Find the word "across" below. Copy each line that has it.

[Dataset excerpts]
+++
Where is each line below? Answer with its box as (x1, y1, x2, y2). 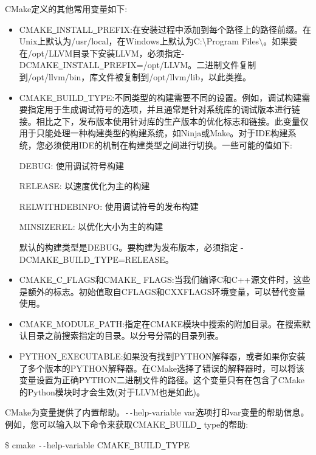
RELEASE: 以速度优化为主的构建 (19, 179, 150, 192)
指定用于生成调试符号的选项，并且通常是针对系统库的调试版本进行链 (27, 103, 300, 116)
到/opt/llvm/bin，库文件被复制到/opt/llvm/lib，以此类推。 (19, 70, 251, 83)
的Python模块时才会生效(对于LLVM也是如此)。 (19, 385, 205, 398)
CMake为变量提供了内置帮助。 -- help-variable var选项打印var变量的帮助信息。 (5, 406, 309, 419)
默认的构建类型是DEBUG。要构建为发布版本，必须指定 (19, 240, 238, 253)
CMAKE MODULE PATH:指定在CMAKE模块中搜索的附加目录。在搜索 (19, 317, 302, 330)
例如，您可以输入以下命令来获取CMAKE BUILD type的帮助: (5, 418, 249, 431)
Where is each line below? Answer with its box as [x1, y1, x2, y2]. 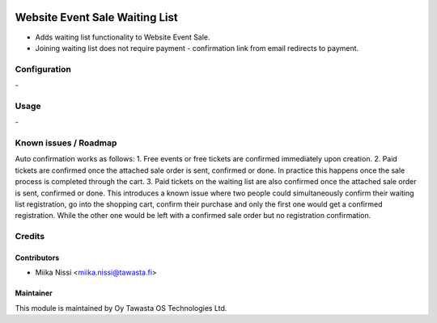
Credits [15, 231, 45, 242]
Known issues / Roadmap [15, 137, 117, 149]
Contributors [15, 253, 60, 262]
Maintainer [15, 288, 53, 298]
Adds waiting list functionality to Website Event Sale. [35, 32, 210, 42]
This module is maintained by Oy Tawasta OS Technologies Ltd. [15, 303, 227, 313]
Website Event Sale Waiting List [15, 10, 178, 24]
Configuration [15, 63, 72, 74]
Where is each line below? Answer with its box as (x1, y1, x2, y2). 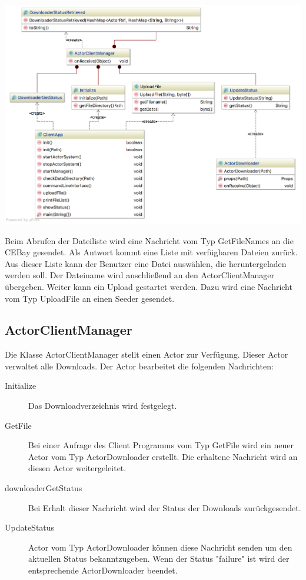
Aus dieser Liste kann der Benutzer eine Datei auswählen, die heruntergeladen (5, 257, 287, 269)
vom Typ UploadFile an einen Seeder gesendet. (5, 292, 175, 304)
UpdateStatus (5, 521, 55, 534)
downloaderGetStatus (5, 482, 82, 494)
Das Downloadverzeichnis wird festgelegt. (28, 399, 177, 412)
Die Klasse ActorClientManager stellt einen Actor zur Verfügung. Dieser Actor (5, 348, 288, 361)
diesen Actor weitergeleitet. (28, 462, 127, 474)
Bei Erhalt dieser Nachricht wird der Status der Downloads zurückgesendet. (28, 501, 301, 514)
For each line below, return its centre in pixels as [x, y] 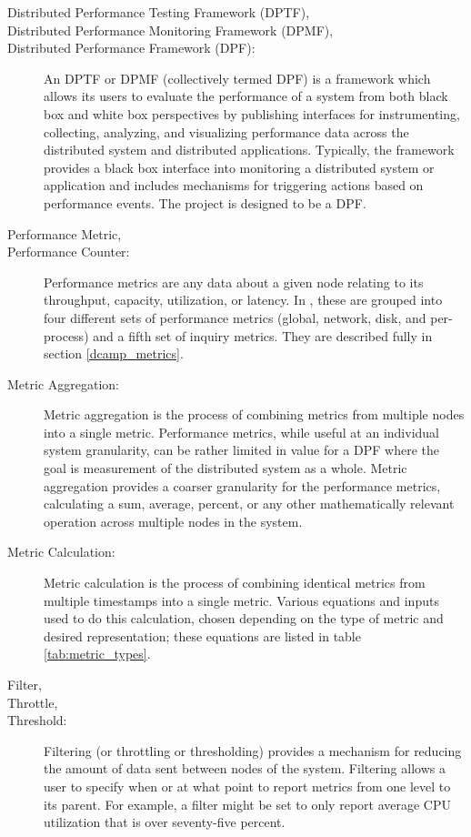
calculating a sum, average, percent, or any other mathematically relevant [249, 504]
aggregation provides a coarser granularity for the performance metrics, [242, 485]
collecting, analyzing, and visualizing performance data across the [226, 131]
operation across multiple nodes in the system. [173, 521]
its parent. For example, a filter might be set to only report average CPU [247, 804]
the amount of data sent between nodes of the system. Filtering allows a [245, 768]
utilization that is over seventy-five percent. [165, 822]
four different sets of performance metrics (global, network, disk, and [235, 317]
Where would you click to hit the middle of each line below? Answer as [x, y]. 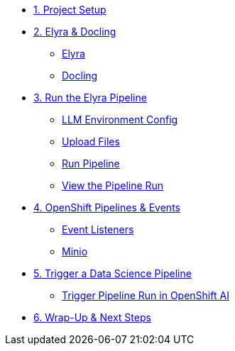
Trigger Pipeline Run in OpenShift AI [146, 295]
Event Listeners [98, 229]
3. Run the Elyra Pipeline [90, 97]
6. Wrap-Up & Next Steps [92, 317]
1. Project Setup [70, 10]
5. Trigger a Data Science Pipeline [113, 273]
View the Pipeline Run [113, 185]
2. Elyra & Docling [75, 32]
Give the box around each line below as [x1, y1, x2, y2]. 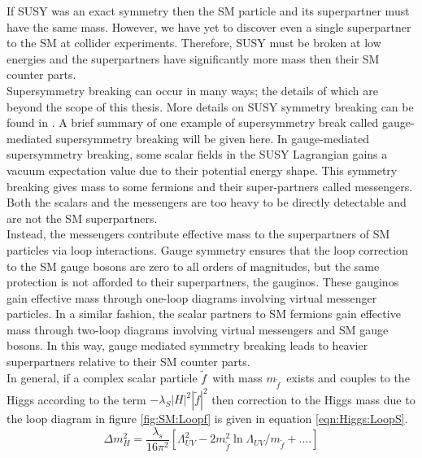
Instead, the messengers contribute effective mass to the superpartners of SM [7, 225, 390, 242]
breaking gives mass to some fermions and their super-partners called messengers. [7, 177, 413, 194]
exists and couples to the [286, 369, 410, 386]
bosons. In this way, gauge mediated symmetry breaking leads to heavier [7, 337, 368, 354]
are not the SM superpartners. [7, 209, 158, 226]
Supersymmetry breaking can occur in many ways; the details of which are [7, 81, 378, 98]
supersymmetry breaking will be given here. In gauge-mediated [55, 129, 369, 146]
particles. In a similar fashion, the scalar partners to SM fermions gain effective [7, 305, 401, 322]
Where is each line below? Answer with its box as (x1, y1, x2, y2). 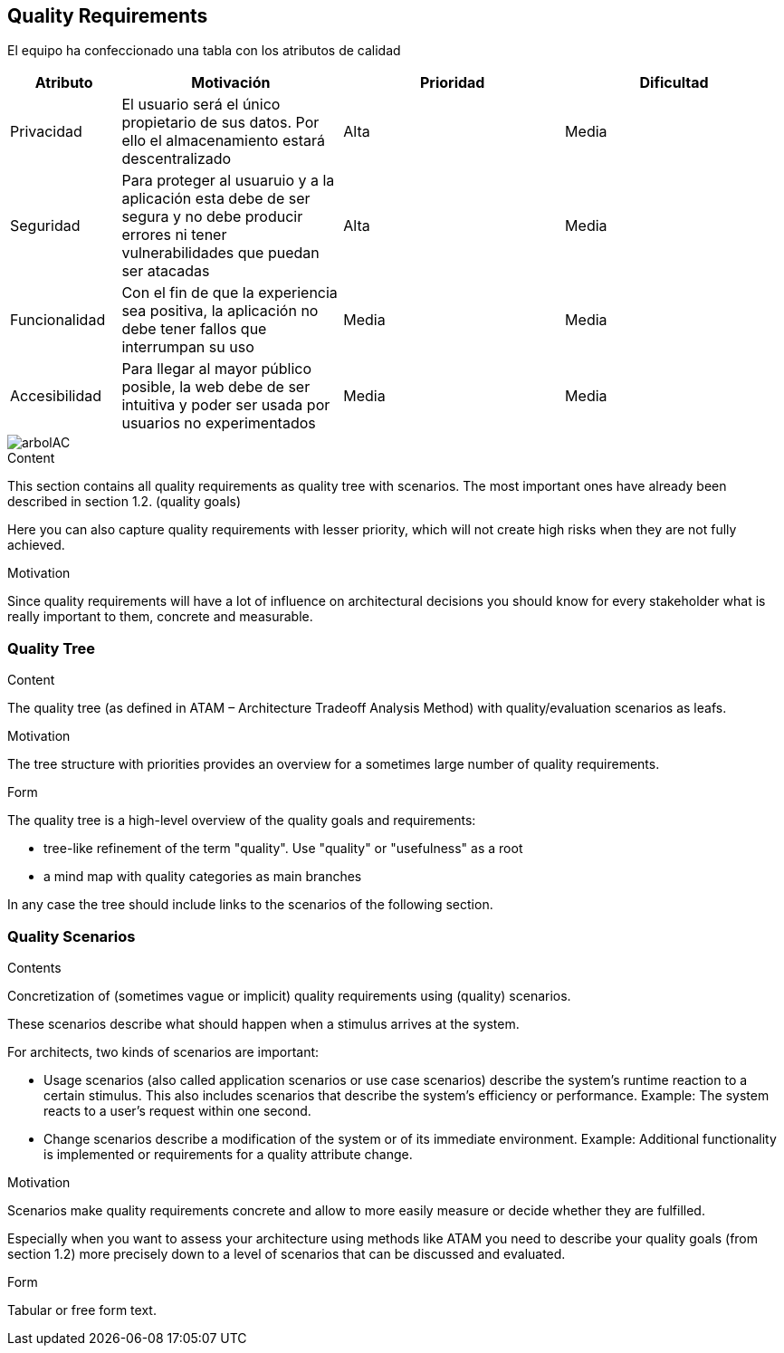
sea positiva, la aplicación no (121, 302, 319, 321)
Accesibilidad (10, 387, 101, 406)
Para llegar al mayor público (121, 360, 311, 379)
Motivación (191, 73, 271, 92)
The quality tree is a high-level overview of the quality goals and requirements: (7, 812, 476, 829)
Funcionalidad (10, 311, 106, 330)
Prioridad (419, 73, 485, 92)
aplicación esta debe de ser (121, 189, 311, 208)
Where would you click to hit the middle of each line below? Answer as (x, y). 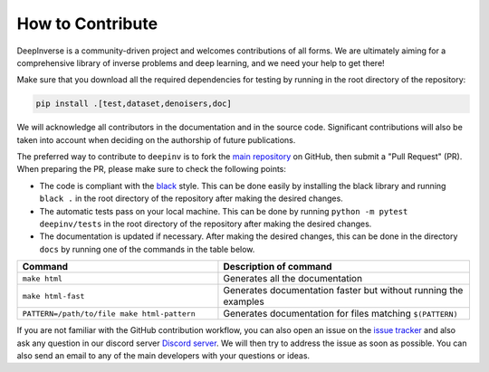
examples (244, 301)
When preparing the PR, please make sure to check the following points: (152, 169)
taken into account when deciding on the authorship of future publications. (156, 139)
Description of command (278, 267)
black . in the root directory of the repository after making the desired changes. (191, 198)
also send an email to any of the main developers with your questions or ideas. (163, 355)
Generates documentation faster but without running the (343, 291)
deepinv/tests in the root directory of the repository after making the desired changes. (206, 224)
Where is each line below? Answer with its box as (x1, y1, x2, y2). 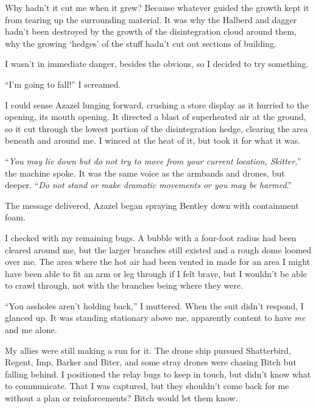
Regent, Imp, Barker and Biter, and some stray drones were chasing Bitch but (5, 356, 297, 368)
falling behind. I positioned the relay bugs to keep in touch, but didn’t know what (5, 367, 311, 380)
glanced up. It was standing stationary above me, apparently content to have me (5, 311, 306, 324)
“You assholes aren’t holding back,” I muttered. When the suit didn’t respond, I (5, 299, 304, 312)
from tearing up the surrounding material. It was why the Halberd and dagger (5, 13, 297, 26)
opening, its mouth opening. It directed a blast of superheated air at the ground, (5, 110, 306, 123)
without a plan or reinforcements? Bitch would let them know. (5, 392, 238, 404)
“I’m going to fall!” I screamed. (5, 77, 121, 90)
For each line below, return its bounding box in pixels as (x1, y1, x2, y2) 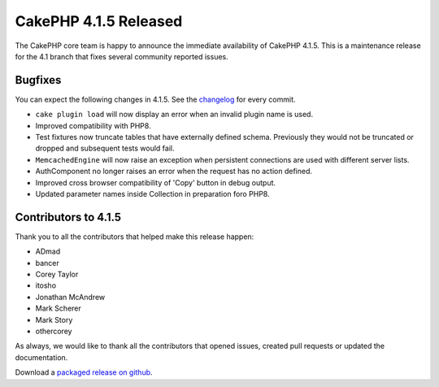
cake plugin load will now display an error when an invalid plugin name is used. (35, 110, 313, 120)
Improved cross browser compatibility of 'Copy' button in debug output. (35, 177, 276, 187)
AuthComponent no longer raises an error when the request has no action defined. (35, 167, 313, 176)
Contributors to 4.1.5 (15, 210, 122, 224)
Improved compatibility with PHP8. (35, 120, 151, 130)
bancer (35, 258, 60, 267)
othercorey (35, 326, 72, 336)
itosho (35, 280, 57, 290)
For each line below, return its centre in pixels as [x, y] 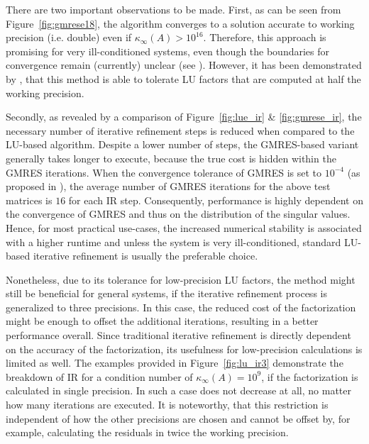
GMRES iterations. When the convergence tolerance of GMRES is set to [164, 172]
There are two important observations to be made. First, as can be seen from [174, 9]
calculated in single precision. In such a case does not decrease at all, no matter [179, 390]
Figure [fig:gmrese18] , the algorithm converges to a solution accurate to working [180, 23]
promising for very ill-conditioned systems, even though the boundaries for [168, 51]
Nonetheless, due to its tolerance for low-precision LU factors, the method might [181, 279]
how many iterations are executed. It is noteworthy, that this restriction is [167, 405]
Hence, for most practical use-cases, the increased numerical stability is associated [184, 227]
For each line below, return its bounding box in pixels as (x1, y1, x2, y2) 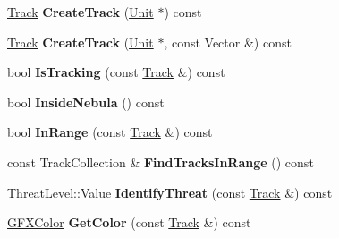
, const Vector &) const (164, 32, 292, 51)
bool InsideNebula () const (7, 92, 165, 111)
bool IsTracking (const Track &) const (7, 63, 225, 81)
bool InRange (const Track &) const (7, 123, 213, 141)
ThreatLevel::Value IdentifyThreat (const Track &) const (7, 183, 333, 201)
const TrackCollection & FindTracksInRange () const (7, 152, 314, 171)
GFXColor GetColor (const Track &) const (7, 213, 251, 232)
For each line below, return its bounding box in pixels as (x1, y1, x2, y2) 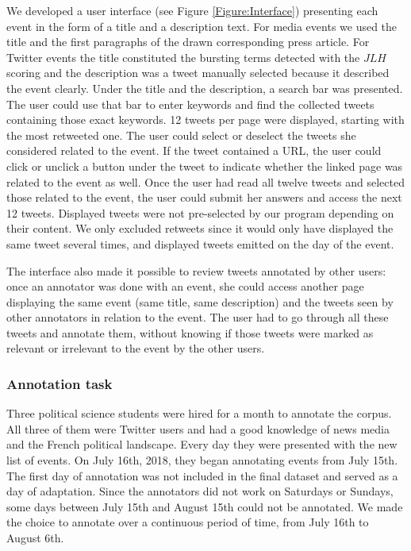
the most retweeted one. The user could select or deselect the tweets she (6, 126, 356, 143)
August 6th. (6, 530, 64, 546)
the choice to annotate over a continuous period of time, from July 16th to (6, 514, 369, 530)
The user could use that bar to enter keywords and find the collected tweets (6, 95, 375, 112)
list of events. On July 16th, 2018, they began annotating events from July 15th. (6, 452, 398, 468)
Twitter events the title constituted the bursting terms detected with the (6, 48, 360, 65)
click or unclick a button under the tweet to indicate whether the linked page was (6, 157, 403, 174)
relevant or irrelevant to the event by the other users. (6, 340, 265, 356)
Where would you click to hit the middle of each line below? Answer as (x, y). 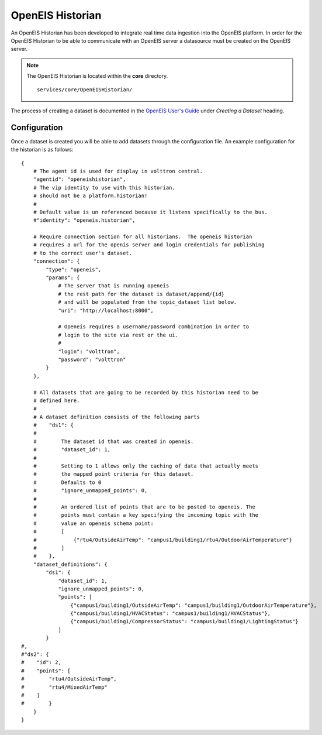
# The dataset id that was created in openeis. (113, 441)
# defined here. (56, 400)
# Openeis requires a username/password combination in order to (154, 327)
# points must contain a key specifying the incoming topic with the (146, 515)
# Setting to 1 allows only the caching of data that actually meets (146, 466)
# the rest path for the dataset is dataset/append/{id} (141, 294)
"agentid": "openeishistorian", (79, 179)
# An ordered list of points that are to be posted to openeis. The (144, 507)
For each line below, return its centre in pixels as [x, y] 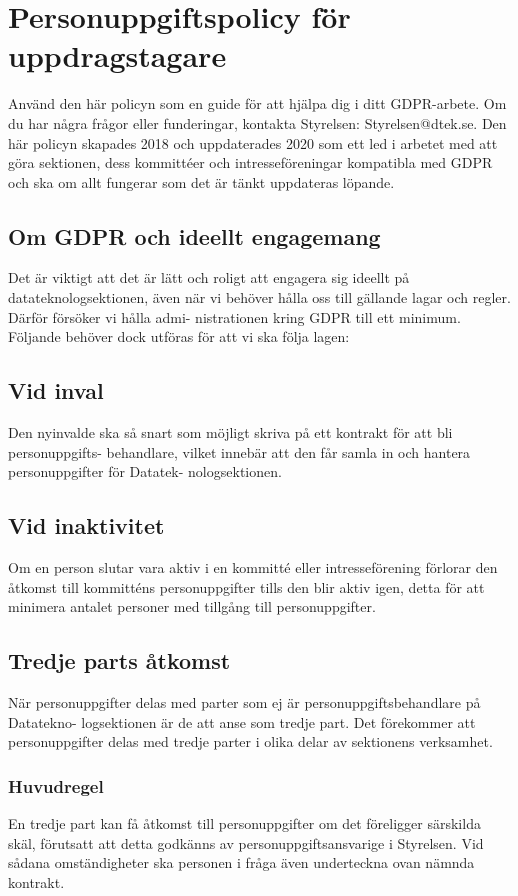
+++
# Result below:
collecting, analyzing, and visualizing performance data across the [226, 131]
operation across multiple nodes in the system. [173, 521]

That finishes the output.